The price has previously been rejected by the LSE board as too low, but Macquarie said its decision to go hostile was taken after holding talks with shareholders of the exchange.

Macquarie, which has completed its examination of the LSE's books, did not expect its offer to cause any major competition concerns.

This is in contrast to previous takeover proposals from pan-European exchange Euronext and German rival Deutsche Boerse, which were conditionally cleared by the Competition Commission after an inquiry.

Macquarie, which has established MLX as its bid vehicle, said the LSE would continue to have its headquarters and be managed in London.

It assured customers that they would continue to be represented on the LSE board and it had no intention of introducing major hikes in prices for broker or information services.

Jim Craig, director of MLX and head of Macquarie Europe, said the offer was a full price even though the LSE board described it last week as "derisory".
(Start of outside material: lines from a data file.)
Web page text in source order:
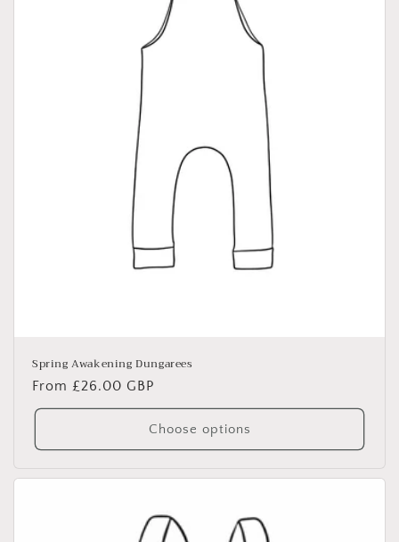
Spring Awakening Dungarees
Regular
price
From £26.00 GBP
Choose options
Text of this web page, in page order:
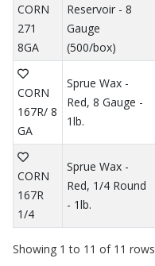
CORN
271
8GA
Reservoir - 8
Gauge
(500/box)
CORN
167R/ 8
GA
Sprue Wax -
Red, 8 Gauge -
1lb.
CORN
167R
1/4
Sprue Wax -
Red, 1/4 Round
- 1lb.
Showing 1 to 11 of 11 rows

He said: "What we've heard from shareholders is that a cash offer is an attractive thing, so based on those discussions we have had the encouragement to proceed."
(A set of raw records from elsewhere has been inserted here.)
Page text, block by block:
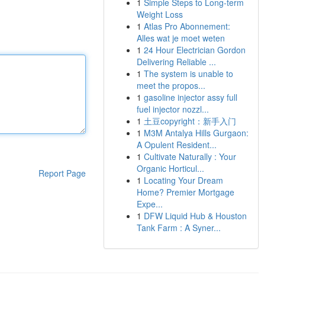
Report Page
1 Simple Steps to Long-term
Weight Loss
1 Atlas Pro Abonnement:
Alles wat je moet weten
1 24 Hour Electrician Gordon
Delivering Reliable ...
1 The system is unable to
meet the propos...
1 gasoline injector assy full
fuel injector nozzl...
1 土豆copyright：新手入门
1 M3M Antalya Hills Gurgaon:
A Opulent Resident...
1 Cultivate Naturally : Your
Organic Horticul...
1 Locating Your Dream
Home? Premier Mortgage
Expe...
1 DFW Liquid Hub & Houston
Tank Farm : A Syner...

Shares in the London Stock Exchange changed hands at 618p today as investors took the view that Macquarie would have to sweeten its bid to win control or Euronext may weigh in with a formal offer.

However, Mr Craig would not be drawn on whether the bank would be prepared to raise its bid if it failed to win the backing of shareholders.

Concerns among investors about potential corporate governance issues led Macquarie to commit itself to ensuring that the LSE board will continue to have a majority of independent non-executive directors if it takes over.